Todos os anos, blocos, cordões, bailes, desfiles e carros alegóricos tomam as ruas de nossas cidades para comemorar a festa mais popular de nosso país, o Carnaval. Durante os dias que antecedem a quarta-feira de cinzas, a alegria toma conta de adultos e crianças, e por algumas horas, as pessoas se permitem sair da rotina dando asas à imaginação e à fantasia. A origem da festa remonta ao calendário cristão, pois nos dias que antecediam a Quaresma, tempo marcado pela prática da penitência e do jejum, os cristãos costumavam festejar e se fartar de carne. Assim, encontramos a etimologia da palavra Carnaval, que significa “festa da carne”. Por volta do século XVII, os portugueses introduziram a festa no Brasil, que naquele tempo era chamada de Entrudo. Com o passar do tempo, o Carnaval foi mudando. O caráter religioso da festa acabou cedendo ao caráter profano, e se transformando em objeto do mercado. Hoje, testemunhamos toda sorte de excessos e transgressões durante o Carnaval. A alegria legítima acabou se transformando em artificialidade, com data marcada para começar e terminar.
Diante dos excessos vividos no tempo do Carnaval, da busca pelo prazer imediato, da liberação sem critério dos impulsos, da violência provocada pelo consumo excessivo de bebida, devemos nos perguntar sobre o valor da verdadeira alegria para a nossa vida e sobre o testemunho que podemos dar, como cristãos, para muitos de nossos irmãos que estarão pulando carnaval. Infelizmente, também a alegria foi reduzida a objeto de consumo e confinada a poucos espaços e momentos de lazer. É preciso, então, reencontrar o valor da alegria e exercitar-se cotidianamente para alcançarmos um coração verdadeiramente alegre, livre da falsa alegria, que só está presente no momento da euforia e da diversão. Uma autêntica alegria tem o poder de nos transportar gostosamente para além do tempo, do mundo puramente ordinário e biológico, devolvendo-nos a consciência de que somos chamados a nos realizar plenamente como pessoas, desenvolvendo e aperfeiçoando nossas potencialidades humanas.

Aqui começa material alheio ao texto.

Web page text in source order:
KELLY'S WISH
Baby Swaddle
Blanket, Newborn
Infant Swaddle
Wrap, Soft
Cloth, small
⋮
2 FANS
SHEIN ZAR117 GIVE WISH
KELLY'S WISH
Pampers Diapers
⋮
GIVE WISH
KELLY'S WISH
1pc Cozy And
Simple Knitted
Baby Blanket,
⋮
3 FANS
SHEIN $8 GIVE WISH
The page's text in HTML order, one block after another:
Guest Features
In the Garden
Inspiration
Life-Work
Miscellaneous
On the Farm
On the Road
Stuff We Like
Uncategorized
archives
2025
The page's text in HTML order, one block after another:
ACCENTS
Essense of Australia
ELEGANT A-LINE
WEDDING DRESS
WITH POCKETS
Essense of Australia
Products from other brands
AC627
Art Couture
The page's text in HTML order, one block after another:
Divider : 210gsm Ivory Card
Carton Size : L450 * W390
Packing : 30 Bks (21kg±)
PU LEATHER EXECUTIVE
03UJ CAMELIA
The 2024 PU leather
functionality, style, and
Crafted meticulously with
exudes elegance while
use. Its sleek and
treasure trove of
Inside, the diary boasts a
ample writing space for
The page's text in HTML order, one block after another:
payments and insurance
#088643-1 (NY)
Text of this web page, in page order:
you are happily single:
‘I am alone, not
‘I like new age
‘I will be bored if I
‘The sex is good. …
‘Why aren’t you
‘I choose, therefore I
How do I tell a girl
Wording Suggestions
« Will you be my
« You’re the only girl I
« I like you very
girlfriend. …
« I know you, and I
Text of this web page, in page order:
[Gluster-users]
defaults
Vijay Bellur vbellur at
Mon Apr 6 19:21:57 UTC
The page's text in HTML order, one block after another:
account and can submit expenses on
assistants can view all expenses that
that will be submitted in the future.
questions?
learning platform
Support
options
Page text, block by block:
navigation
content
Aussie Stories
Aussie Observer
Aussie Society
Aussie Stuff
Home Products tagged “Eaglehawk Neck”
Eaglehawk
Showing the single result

É preciso lembrar que a alegria é uma virtude genuinamente cristã. A Sagrada Escritura está cheia de exemplos de autêntica e gratuita alegria e de convites para estarmos alegres. A Revelação cristã fala da alegria do início ao fim. A alegria está presente nos acontecimentos e situações do cotidiano (Ecl 3,22; 9,9), no culto (Dt 12,18; Sl 33,1), na pregação e ministério de Jesus (Jo 3,29; Lc 10,20; Mt 13,44). A alegria cristã vem da Ressurreição de Jesus, certeza de vida plena, transformando a nossa existência humana em lugar da festa e do dom. Assim, a alegria, fruto do Espírito (Gl 5,22), pertence à vocação do cristão, e este deve empenhar-se para vivê-la e testemunhá-la: “Toda a nossa existência, qualquer gesto da nossa parte, deveria manifestar ao mundo que temos origem na transbordante bem-aventurança de Deus, que nos chamou a concelebrar o festim eterno da Sua felicidade e da Sua alegria” . Muitas pessoas pensam que a religião cristã é inimiga da alegria e da festa, e muitas vezes somos responsáveis por provocar esta imagem, mas aceitar esta postura seria trair a nossa vocação cristã de sermos portadores da alegria e chamados a contagiar o próximo com uma alegria santa e fecunda.
Voltando ao Carnaval, é preciso dizer em primeiro lugar que a alegria é um dado antropológico e pertence à própria vida cristã, pois desde sempre o ser humano gostou de festejar e celebrar a vida, e a própria Revelação cristã nos comunica uma alegria contagiosa; em segundo lugar, é preciso lembrar o que a Igreja nos ensina e exorta, isto é, para que saibamos brincar e se alegrar no Carnaval com responsabilidade e equilíbrio, prestando atenção aos excessos e cuidando para não prejudicarmos a nós mesmos e ao nosso próximo. A diversão e alegria são aspirações legítimas e podem também se tornarem ocasiões nas quais podemos experimentar a presença de Deus, desde que vividas no equilíbrio e na moderação. Portanto, não deixemos que os excessos de todo tipo nos roubem o prazer e alegria de estarmos juntos, alegres e contentes, apesar dos percalços da vida e da sociedade brasileira. Termino com o conselho de Dom Helder Câmara: “Brinque, meu povo! Povo querido! Minha gente queridíssima. É verdade que quarta-feira a luta recomeça. Mas, ao menos, se pôs um pouco de sonho na realidade dura da vida!”.